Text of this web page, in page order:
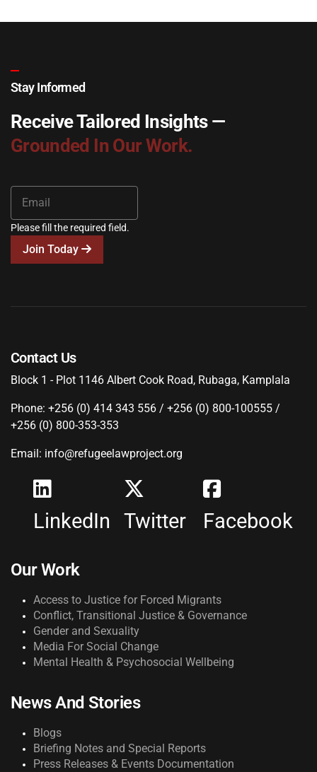
Stay Informed
Receive Tailored Insights —
Grounded In Our Work.
Please fill the required field.
Join Today
Contact Us
Block 1 - Plot 1146 Albert Cook Road, Rubaga, Kamplala
Phone: +256 (0) 414 343 556 / +256 (0) 800-100555 /
+256 (0) 800-353-353
Email: info@refugeelawproject.org
LinkedIn Twitter Facebook
Our Work
Access to Justice for Forced Migrants
Conflict, Transitional Justice & Governance
Gender and Sexuality
Media For Social Change
Mental Health & Psychosocial Wellbeing
News And Stories
Blogs
Briefing Notes and Special Reports
Press Releases & Events Documentation
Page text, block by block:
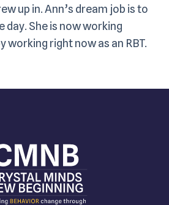
up in. Ann’s dream job is to
day. She is now working
working right now as an RBT.
· · ·
# WHAT THE EXERCISE ASKS:
Although the records hold pictures, return only what remains, word for word.

# SOLUTION TO THE EXERCISE:
Text of this web page, in page order:
Stay Informed
Receive Tailored Insights —
Grounded In Our Work.
Please fill the required field.
Join Today
Contact Us
Block 1 - Plot 1146 Albert Cook Road, Rubaga, Kamplala
Phone: +256 (0) 414 343 556 / +256 (0) 800-100555 /
+256 (0) 800-353-353
Email: info@refugeelawproject.org
LinkedIn Twitter Facebook
Our Work
Access to Justice for Forced Migrants
Conflict, Transitional Justice & Governance
Gender and Sexuality
Media For Social Change
Mental Health & Psychosocial Wellbeing
News And Stories
Blogs
Briefing Notes and Special Reports
Press Releases & Events Documentation
Page text, block by block:
up in. Ann’s dream job is to
day. She is now working
working right now as an RBT.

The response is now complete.